On Wednesday afternoon in Los Angeles’ Fairfax District, groups of runners dripped sweat on the near empty streets, zooming past day laborers humming corridos. At the Erewhon market a mile away, both the middle-aged and millennials sipped to-go coffees and munched plates of roasted organic carrots and beets at clusters of outdoor tables.
At nearby Pan Pacific Park, basketball players filled a court and CrossFitters heaved kettlebells on the grass. It seemed more leisurely Sunday than mounting global emergency.
Among the unexpected places to see a virus-induced surge in visitors were some national parks. Big Bend National Park, in Texas, had lines of cars a week ago and was “packed” earlier this week, even as isolation orders rolled across the country.
Most national parks waived entrance fees but closed visitors centers. Yosemite National Park was among those to shut down lodging, and Friday afternoon, closed entirely.
On Saturday, people in the Bay Area ignored stay-in-place orders and crowded outdoor places like the Marin Headlands and Point Reyes National Seashore, which reported “unprecedented visitation.”
Any type of middle-of-nowhere congregation created a new kind of worry — rural areas with limited medical facilities being overrun with tourists just as the pandemic strikes in full. That concern shut down Colorado ski resorts. Islands in Maine and North Carolina barred visitors.
In Moab, Utah, an area known for rock climbing and mountain biking near Arches National Park, health officials shut down hotels to everyone but local residents or those traveling for work after executives from the 17-bed Moab Regional Hospital implored the state to help.
That was the concern in Bishop.
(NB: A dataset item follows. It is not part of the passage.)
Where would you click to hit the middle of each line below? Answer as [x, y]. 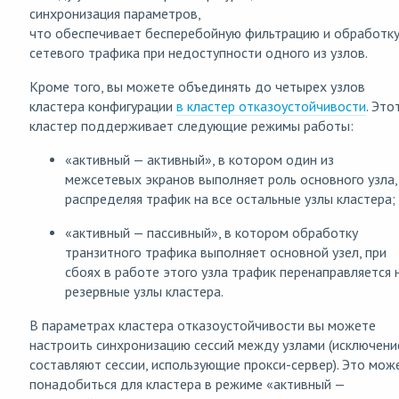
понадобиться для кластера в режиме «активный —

The Bishop Area Climbers Coalition ultimately asked “climbing friends” to “not travel to Bishop at this time.”
“We’re worried about what will happen if and when Bishop turns into its own little cluster” of the coronavirus, Deikis, the coalition’s vice president, said on Wednesday.
By Friday, after shops had closed and Gov. Gavin Newsom of California gave a shelter-in-place order, the town was relatively quiet again.
There was no outrunning the effects of the coronavirus, even at the edge of the continent. In Key West, Florida, a red, black and yellow buoy marking the southernmost point in the continental United States is a hot spot for tourists. A line forms every day, all day, for the photo op in front of the buoy that declares “90 Miles to Cuba.”
The buoy was covered this week in a quest to keep tourists from gathering there.
“It’s the southernmost tarp!” one tourist quipped.
Kay Seeling, 69, and two friends made the trip to Florida from Seattle a week ago, not expecting the crisis to follow them, exploding as it did. Now they had few options, as bars and many restaurants closed, and county officials ordered hotels closed by Sunday.
“We’re taking precautions,” Denise Algie, a companion, said, noting her hand sanitizer.
“But we’re not,” Seeling argued. “We have masks, but we’re not wearing them.”
“You’re going to die of something at our age anyway,” Algie said. “You can’t stop life.”
They hopped on their rented golf cart and left. Next stop: an airboat ride on the Florida Everglades. They hoped it was still open.